# Problem to work on
Repeat exactly the lines from the start of the records below through the line that contains "Solver (6, 341, 67, 369)", including both.

-- Opening Marker --

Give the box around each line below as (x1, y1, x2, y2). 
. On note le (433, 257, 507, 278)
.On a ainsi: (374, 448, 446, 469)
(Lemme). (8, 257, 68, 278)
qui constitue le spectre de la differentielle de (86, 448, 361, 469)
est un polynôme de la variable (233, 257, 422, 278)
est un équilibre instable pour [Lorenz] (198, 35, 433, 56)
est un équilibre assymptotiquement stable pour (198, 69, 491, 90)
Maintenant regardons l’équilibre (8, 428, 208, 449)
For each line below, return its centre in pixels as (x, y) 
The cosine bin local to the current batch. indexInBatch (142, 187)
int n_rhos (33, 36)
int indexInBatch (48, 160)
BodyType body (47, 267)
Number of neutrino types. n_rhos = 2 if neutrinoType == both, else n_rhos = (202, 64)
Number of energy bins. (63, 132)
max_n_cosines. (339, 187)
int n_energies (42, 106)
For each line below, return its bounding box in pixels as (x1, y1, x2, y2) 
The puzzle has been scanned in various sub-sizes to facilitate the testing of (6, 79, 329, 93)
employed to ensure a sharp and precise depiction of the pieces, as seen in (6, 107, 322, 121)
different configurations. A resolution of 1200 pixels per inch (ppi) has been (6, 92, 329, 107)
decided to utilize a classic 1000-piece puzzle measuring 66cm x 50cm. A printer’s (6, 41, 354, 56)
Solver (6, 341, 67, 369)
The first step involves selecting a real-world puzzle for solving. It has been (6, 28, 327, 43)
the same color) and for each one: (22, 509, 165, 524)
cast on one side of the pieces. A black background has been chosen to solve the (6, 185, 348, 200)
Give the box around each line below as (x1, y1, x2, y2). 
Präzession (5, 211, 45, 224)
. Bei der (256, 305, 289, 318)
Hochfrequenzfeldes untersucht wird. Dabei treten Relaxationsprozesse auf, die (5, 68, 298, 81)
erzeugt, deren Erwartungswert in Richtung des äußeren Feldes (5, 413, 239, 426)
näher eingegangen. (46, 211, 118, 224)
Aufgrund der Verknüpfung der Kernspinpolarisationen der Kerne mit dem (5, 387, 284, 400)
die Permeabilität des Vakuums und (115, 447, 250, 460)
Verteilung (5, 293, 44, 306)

-- Closing Marker --

# Response to this exercise
Give the box around each line below as (x1, y1, x2, y2). 
. On note le (433, 257, 507, 278)
.On a ainsi: (374, 448, 446, 469)
(Lemme). (8, 257, 68, 278)
qui constitue le spectre de la differentielle de (86, 448, 361, 469)
est un polynôme de la variable (233, 257, 422, 278)
est un équilibre instable pour [Lorenz] (198, 35, 433, 56)
est un équilibre assymptotiquement stable pour (198, 69, 491, 90)
Maintenant regardons l’équilibre (8, 428, 208, 449)
For each line below, return its centre in pixels as (x, y) 
The cosine bin local to the current batch. indexInBatch (142, 187)
int n_rhos (33, 36)
int indexInBatch (48, 160)
BodyType body (47, 267)
Number of neutrino types. n_rhos = 2 if neutrinoType == both, else n_rhos = (202, 64)
Number of energy bins. (63, 132)
max_n_cosines. (339, 187)
int n_energies (42, 106)
For each line below, return its bounding box in pixels as (x1, y1, x2, y2) 
The puzzle has been scanned in various sub-sizes to facilitate the testing of (6, 79, 329, 93)
employed to ensure a sharp and precise depiction of the pieces, as seen in (6, 107, 322, 121)
different configurations. A resolution of 1200 pixels per inch (ppi) has been (6, 92, 329, 107)
decided to utilize a classic 1000-piece puzzle measuring 66cm x 50cm. A printer’s (6, 41, 354, 56)
Solver (6, 341, 67, 369)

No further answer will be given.